▸ Task details: List the lines of this listing that hold the word "erreichen".

▸ Records for this exercise:
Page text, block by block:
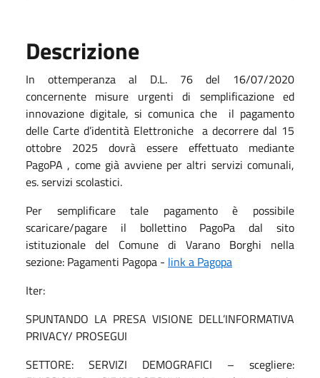
Descrizione
In ottemperanza al D.L. 76 del 16/07/2020
concernente misure urgenti di semplificazione ed
innovazione digitale, si comunica che il pagamento
delle Carte d’identità Elettroniche a decorrere dal 15
ottobre 2025 dovrà essere effettuato mediante
PagoPA , come già avviene per altri servizi comunali,
es. servizi scolastici.
Per semplificare tale pagamento è possibile
scaricare/pagare il bollettino PagoPa dal sito
istituzionale del Comune di Varano Borghi nella
sezione: Pagamenti Pagopa - link a Pagopa
Iter:
SPUNTANDO LA PRESA VISIONE DELL’INFORMATIVA
PRIVACY/ PROSEGUI
SETTORE: SERVIZI DEMOGRAFICI – scegliere:
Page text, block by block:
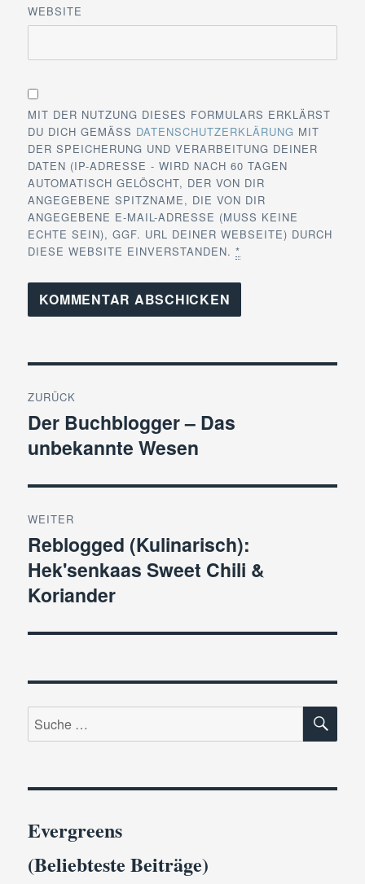
WEBSITE
MIT DER NUTZUNG DIESES FORMULARS ERKLÄRST
DU DICH GEMÄSS DATENSCHUTZERKLÄRUNG MIT
DER SPEICHERUNG UND VERARBEITUNG DEINER
DATEN (IP-ADRESSE - WIRD NACH 60 TAGEN
AUTOMATISCH GELÖSCHT, DER VON DIR
ANGEGEBENE SPITZNAME, DIE VON DIR
ANGEGEBENE E-MAIL-ADRESSE (MUSS KEINE
ECHTE SEIN), GGF. URL DEINER WEBSEITE) DURCH
DIESE WEBSITE EINVERSTANDEN.*
ZURÜCK
Vorheriger
Beitrag:
Der Buchblogger – Das
unbekannte Wesen
WEITER
Nächster
Beitrag:
Reblogged (Kulinarisch):
Hek'senkaas Sweet Chili &
Koriander
Suche
nach:
Evergreens
(Beliebteste Beiträge)
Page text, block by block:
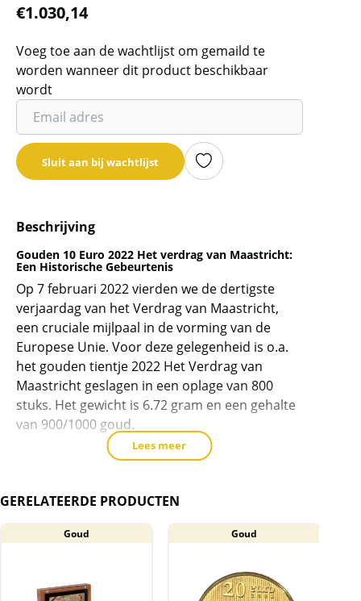
€1.030,14
Voeg toe aan de wachtlijst om gemaild te
worden wanneer dit product beschikbaar
wordt
Vul
je
email
adres
de
wachtlijst
voor
dit
product
toe
te
voegen
Sluit aan bij wachtlijst
Beschrijving
Gouden 10 Euro 2022 Het verdrag van Maastricht:
Een Historische Gebeurtenis
Op 7 februari 2022 vierden we de dertigste
verjaardag van het Verdrag van Maastricht,
een cruciale mijlpaal in de vorming van de
Europese Unie. Voor deze gelegenheid is o.a.
het gouden tientje 2022 Het Verdrag van
Maastricht geslagen in een oplage van 800
stuks. Het gewicht is 6.72 gram en een gehalte
van 900/1000 goud.
Betekenis en Impact
veranderingen in de instituten en
Economische Gemeenschap met zich mee. Het
Gemeenschap-verdragen en omvatte niet
alleen economische aangelegenheden, maar
Lees meer
GERELATEERDE PRODUCTEN
Goud Goud
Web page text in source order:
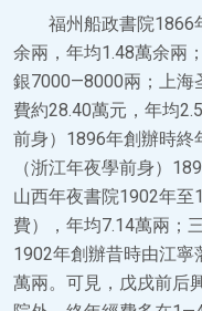
福州船政書院1866
余兩，年均1.48萬余兩
銀7000—8000兩；上海
費約28.40萬元，年均
前身）1896年創辦時終
（浙江年夜學前身）
山西年夜書院1902年
費），年均7.14萬兩；
1902年創辦昔時由江
萬兩。可見，戊戌前后
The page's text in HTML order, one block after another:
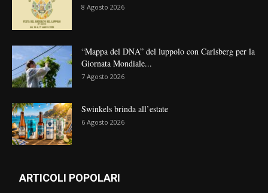
8 Agosto 2026
“Mappa del DNA” del luppolo con Carlsberg per la
Giornata Mondiale...
7 Agosto 2026
Swinkels brinda all’estate
6 Agosto 2026
ARTICOLI POPOLARI
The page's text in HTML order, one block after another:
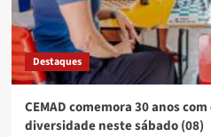
Destaques
CEMAD comemora 30 anos
diversidade neste sábado (08)
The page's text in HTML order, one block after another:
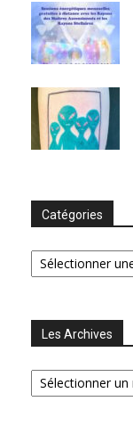
Catégories
Catégories
Les Archives
Les
Archives
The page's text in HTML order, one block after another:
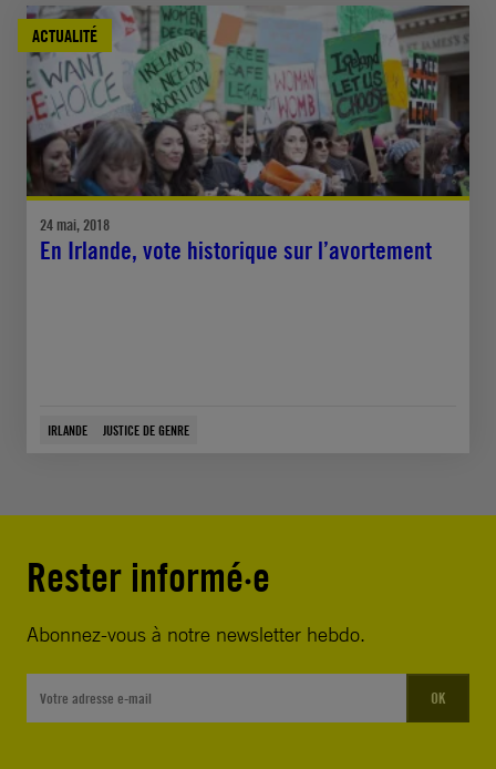
ACTUALITÉ
24 mai, 2018
En Irlande, vote historique sur l’avortement
IRLANDE JUSTICE DE GENRE
Rester informé·e
Abonnez-vous à notre newsletter hebdo.
OK
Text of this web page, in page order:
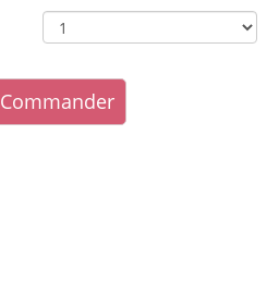
Commander
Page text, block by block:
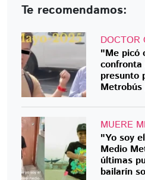
Te recomendamos:
DOCTOR
"Me picó
presunto
Metrobús
MUERE
"Yo soy
Medio
últimas
bailarín
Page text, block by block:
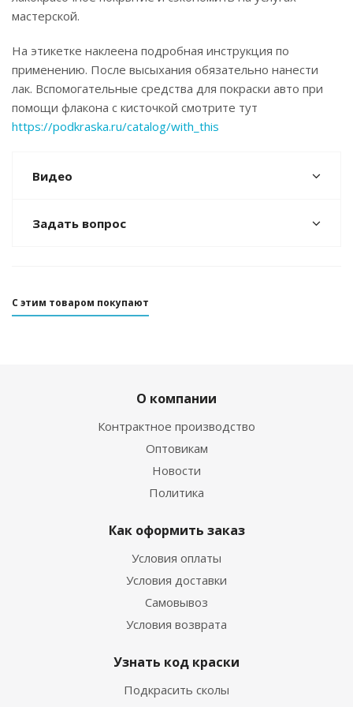
мастерской.
На этикетке наклеена подробная инструкция по
применению. После высыхания обязательно нанести
лак. Вспомогательные средства для покраски авто при
помощи флакона с кисточкой смотрите тут
https://podkraska.ru/catalog/with_this
Видео
Задать вопрос
С этим товаром покупают
О компании
Контрактное производство
Оптовикам
Новости
Политика
Как оформить заказ
Условия оплаты
Условия доставки
Самовывоз
Условия возврата
Узнать код краски
Подкрасить сколы
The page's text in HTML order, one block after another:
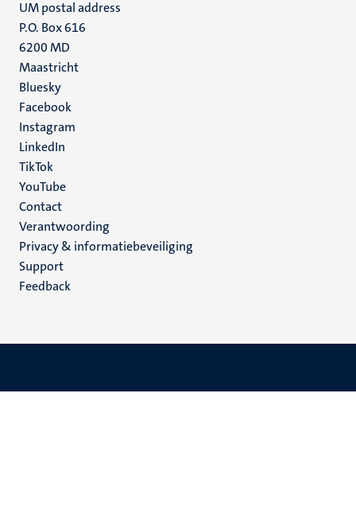
UM postal address
P.O. Box 616
6200 MD
Maastricht
Social
media
Bluesky
Facebook
Instagram
LinkedIn
TikTok
YouTube
Menu
footer
(NL)
Contact
Verantwoording
Privacy & informatiebeveiliging
Support
Feedback
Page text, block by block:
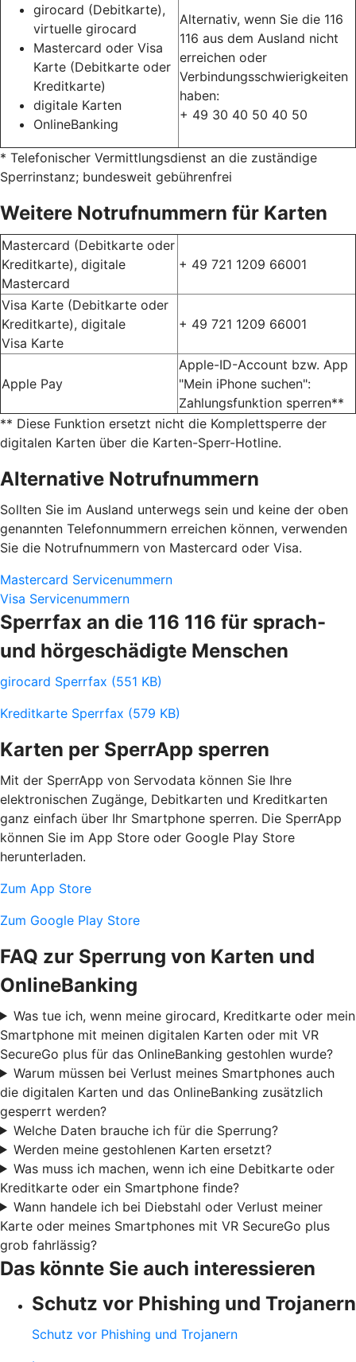
girocard (Debitkarte),
virtuelle girocard
Mastercard oder Visa
Karte (Debitkarte oder
Kreditkarte)
digitale Karten
OnlineBanking
Alternativ, wenn Sie die 116
116 aus dem Ausland nicht
erreichen oder
Verbindungsschwierigkeiten
haben:
+ 49 30 40 50 40 50
* Telefonischer Vermittlungsdienst an die zuständige
Sperrinstanz; bundesweit gebührenfrei
Weitere Notrufnummern für Karten
Mastercard (Debitkarte oder
Kreditkarte), digitale
Mastercard
+ 49 721 1209 66001
Visa Karte (Debitkarte oder
Kreditkarte), digitale
Visa Karte
+ 49 721 1209 66001
Apple Pay
Apple-ID-Account bzw. App
"Mein iPhone suchen":
Zahlungsfunktion sperren**
** Diese Funktion ersetzt nicht die Komplettsperre der
digitalen Karten über die Karten-Sperr-Hotline.
Alternative Notrufnummern
Sollten Sie im Ausland unterwegs sein und keine der oben
genannten Telefonnummern erreichen können, verwenden
Sie die Notrufnummern von Mastercard oder Visa.
Mastercard Servicenummern
Visa Servicenummern
Sperrfax an die 116 116 für sprach-
und hörgeschädigte Menschen
girocard Sperrfax (551 KB)
Kreditkarte Sperrfax (579 KB)
Karten per SperrApp sperren
Mit der SperrApp von Servodata können Sie Ihre
elektronischen Zugänge, Debitkarten und Kreditkarten
ganz einfach über Ihr Smartphone sperren. Die SperrApp
können Sie im App Store oder Google Play Store
herunterladen.
Zum App Store
Zum Google Play Store
FAQ zur Sperrung von Karten und
OnlineBanking
Was tue ich, wenn meine girocard, Kreditkarte oder mein
Smartphone mit meinen digitalen Karten oder mit VR
SecureGo plus für das OnlineBanking gestohlen wurde?
Warum müssen bei Verlust meines Smartphones auch
die digitalen Karten und das OnlineBanking zusätzlich
gesperrt werden?
Welche Daten brauche ich für die Sperrung?
Werden meine gestohlenen Karten ersetzt?
Was muss ich machen, wenn ich eine Debitkarte oder
Kreditkarte oder ein Smartphone finde?
Wann handele ich bei Diebstahl oder Verlust meiner
Karte oder meines Smartphones mit VR SecureGo plus
grob fahrlässig?
Das könnte Sie auch interessieren
Schutz vor Phishing und Trojanern
Schutz vor Phishing und Trojanern

▸ Task response:
erreichen oder
genannten Telefonnummern erreichen können, verwenden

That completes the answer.